The American Institute in Taiwan and the Taipei Economic and Cultural Representative Office in the United States have signed an MOU to increase bilateral cooperation in language education as part of the new US-Taiwan Education Initiative.
“The US-Taiwan Education Initiative is set against the backdrop of two distinct but related trends,” explained AIT director William Brent Christensen.
“Universities around the world have been closing Confucius Institutes”
“First, universities around the world, including many in the United States, have been closing Confucius Institutes because of their role in censorship and malign influence campaigns by the People’s Republic of China.”
At the same time, with the Taiwanese government aiming to make the country completely bilingual by 2030, the initiative would expand options for Taiwanese wishing to improve their English and gain experience abroad.
CIs have become a target for those concerns about Chinese interference in academia along with China’s Thousand Talents Program and, to a lesser extent, Chinese Students and Scholars Associations.
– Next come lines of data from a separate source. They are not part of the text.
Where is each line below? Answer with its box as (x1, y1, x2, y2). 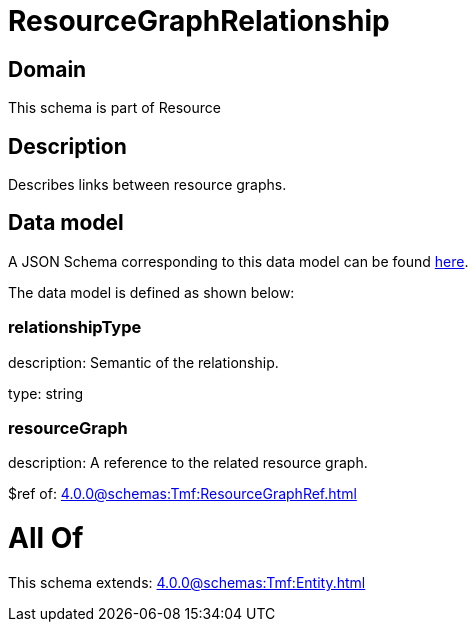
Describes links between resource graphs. (8, 176, 287, 194)
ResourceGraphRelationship (8, 4, 390, 38)
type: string (8, 384, 84, 402)
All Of (8, 521, 84, 556)
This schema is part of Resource (8, 99, 221, 117)
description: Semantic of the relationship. (8, 353, 279, 371)
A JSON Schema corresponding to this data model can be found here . (8, 252, 469, 270)
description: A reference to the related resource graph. (8, 454, 368, 472)
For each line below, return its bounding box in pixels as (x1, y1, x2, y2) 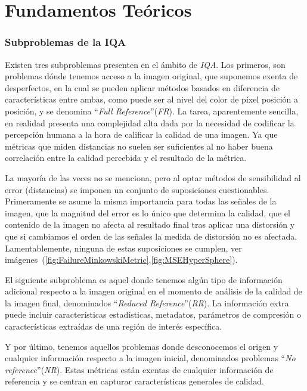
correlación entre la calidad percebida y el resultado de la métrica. (5, 151, 247, 164)
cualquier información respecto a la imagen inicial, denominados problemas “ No (5, 352, 296, 364)
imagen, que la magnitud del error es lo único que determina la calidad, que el (5, 206, 290, 219)
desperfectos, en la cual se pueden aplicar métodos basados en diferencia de (5, 81, 280, 94)
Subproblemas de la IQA (5, 35, 126, 49)
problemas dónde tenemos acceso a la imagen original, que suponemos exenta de (5, 70, 298, 82)
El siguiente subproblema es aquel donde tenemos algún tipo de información (5, 273, 283, 286)
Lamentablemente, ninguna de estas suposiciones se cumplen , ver (5, 241, 242, 254)
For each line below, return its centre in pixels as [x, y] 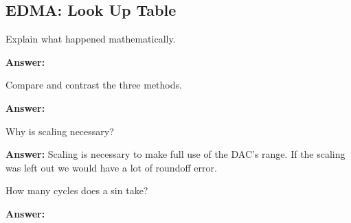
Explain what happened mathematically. [91, 39]
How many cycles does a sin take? [77, 190]
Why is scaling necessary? [60, 131]
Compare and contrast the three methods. [94, 85]
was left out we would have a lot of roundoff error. [111, 167]
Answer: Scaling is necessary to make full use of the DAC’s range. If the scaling [175, 154]
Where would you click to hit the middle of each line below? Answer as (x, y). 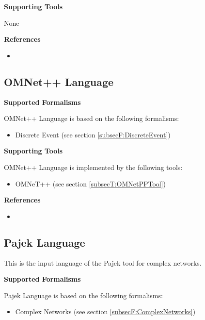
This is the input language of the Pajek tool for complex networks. (103, 262)
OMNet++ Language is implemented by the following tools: (93, 167)
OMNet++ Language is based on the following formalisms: (92, 118)
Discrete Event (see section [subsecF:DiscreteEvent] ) (93, 134)
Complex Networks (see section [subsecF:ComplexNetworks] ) (105, 312)
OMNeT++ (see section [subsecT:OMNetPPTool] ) (91, 183)
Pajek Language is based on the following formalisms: (83, 295)
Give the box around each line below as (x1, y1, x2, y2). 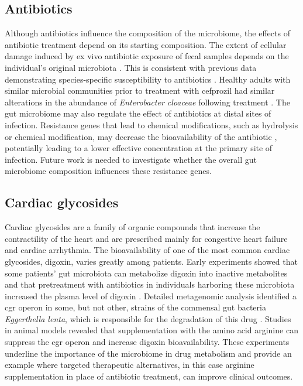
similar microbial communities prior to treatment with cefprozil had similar (5, 84, 275, 97)
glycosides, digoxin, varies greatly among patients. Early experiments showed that (5, 255, 298, 267)
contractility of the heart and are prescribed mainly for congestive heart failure (5, 232, 288, 244)
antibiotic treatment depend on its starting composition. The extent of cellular (5, 38, 287, 50)
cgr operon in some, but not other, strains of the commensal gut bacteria (5, 301, 266, 313)
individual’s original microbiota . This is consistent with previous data (5, 61, 257, 73)
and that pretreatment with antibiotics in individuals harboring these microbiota (5, 278, 295, 291)
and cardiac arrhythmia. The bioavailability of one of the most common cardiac (5, 244, 290, 256)
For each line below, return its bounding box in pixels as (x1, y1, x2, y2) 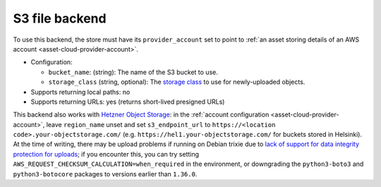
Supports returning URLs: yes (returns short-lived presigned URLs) (30, 97, 225, 106)
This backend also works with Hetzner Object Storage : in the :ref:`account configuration (13, 110, 270, 119)
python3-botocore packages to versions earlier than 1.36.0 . (13, 169, 198, 178)
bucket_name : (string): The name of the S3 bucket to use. (48, 68, 218, 76)
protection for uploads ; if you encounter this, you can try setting (13, 150, 200, 158)
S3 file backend (13, 11, 107, 26)
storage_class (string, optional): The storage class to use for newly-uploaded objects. (48, 78, 306, 86)
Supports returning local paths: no (30, 88, 131, 96)
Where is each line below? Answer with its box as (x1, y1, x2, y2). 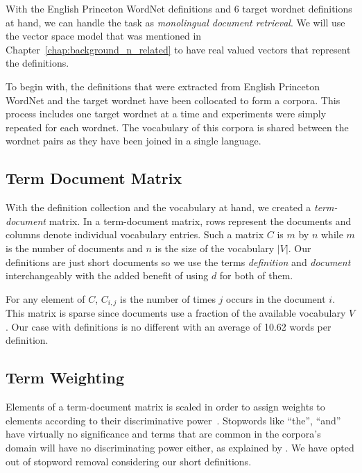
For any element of (6, 291, 85, 306)
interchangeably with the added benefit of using (6, 268, 209, 283)
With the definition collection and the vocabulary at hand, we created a (6, 200, 311, 215)
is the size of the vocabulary (155, 240, 275, 255)
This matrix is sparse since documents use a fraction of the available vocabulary (6, 306, 346, 320)
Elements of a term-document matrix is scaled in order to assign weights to (6, 399, 325, 414)
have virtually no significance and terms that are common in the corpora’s (6, 426, 321, 441)
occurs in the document (226, 291, 326, 306)
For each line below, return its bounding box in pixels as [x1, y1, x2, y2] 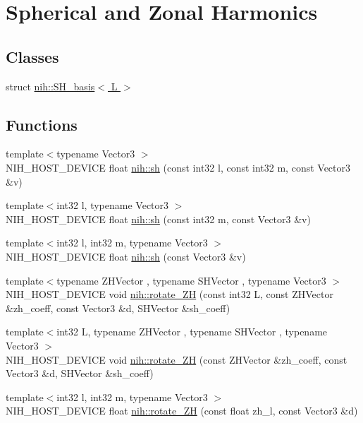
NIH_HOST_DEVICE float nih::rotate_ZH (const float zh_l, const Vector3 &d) [6, 403, 358, 418]
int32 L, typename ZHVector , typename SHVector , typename [56, 324, 328, 339]
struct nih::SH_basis [6, 78, 95, 93]
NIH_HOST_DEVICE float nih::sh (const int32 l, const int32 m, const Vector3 [6, 160, 351, 174]
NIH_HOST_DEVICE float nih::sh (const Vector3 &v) [6, 249, 246, 263]
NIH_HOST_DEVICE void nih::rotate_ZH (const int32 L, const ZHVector [6, 287, 333, 302]
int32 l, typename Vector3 [56, 198, 169, 213]
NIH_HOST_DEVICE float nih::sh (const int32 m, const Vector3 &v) [6, 211, 311, 226]
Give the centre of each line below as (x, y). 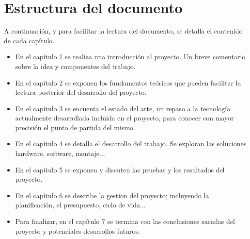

Supporters of CI programs argue that “critics have completely misunderstood what CIs are doing” and that “in the name of academic freedom, language and culture-based exchange programs are being flagged as inappropriately political”.
Taiwan can play a key role in addressing interest in Mandarin language learning that has not been “dampened” by the closure of CIs, Christensen said, while the US is “eager to help provide English language instruction”.
As the relationship between the US and China continues to deteriorate, the US has found itself moving closer to Taiwan – which is claimed as a province by China – despite it not officially recognising the island as a sovereign nation.
Last month the two countries signed an MOU promoting cooperation in fields such as health, tech and security, while a bill currently going through the US legislature includes provisions for continuing arms sales to Taiwan and the expansion of military partnership.
The MOU also promotes Taiwan’s Test of Chinese as a Foreign Language, an alternative to China’s Hanyu Shuiping Kaoshi, and offers tests using both Taiwan’s traditional Chinese characters and the simplified ones used in China.
Cooperation and expansion will also be pursued for the Critical Language Scholarship Program for US students learning languages “critical to national security and economic prosperity”, the MOE Huayu Enrichment Scholarship that offers funding and stipends for studying Mandarin in Taiwan, and several other existing projects.
The US further said it would increase funding of the Fulbright program – which has been shut down in China and Hong Kong – and examine opportunities to “move more US government-sponsored Chinese language programs to Taiwan”.
The number of Taiwanese participants on the Fulbright Foreign Language Teaching Assistant Program is expected to more than double next year, in part due to the suspensions in China and Hong Kong.
The US is however not the only country with which Taiwan has been seeking closer educational cooperation.
In October, the Ministry of Education signed a Letter of Intent with the British Office Taipei “with a specific focus on English language teaching, learning and assessment”, which will also offer support in helping Taiwan achieve its 2030 targets.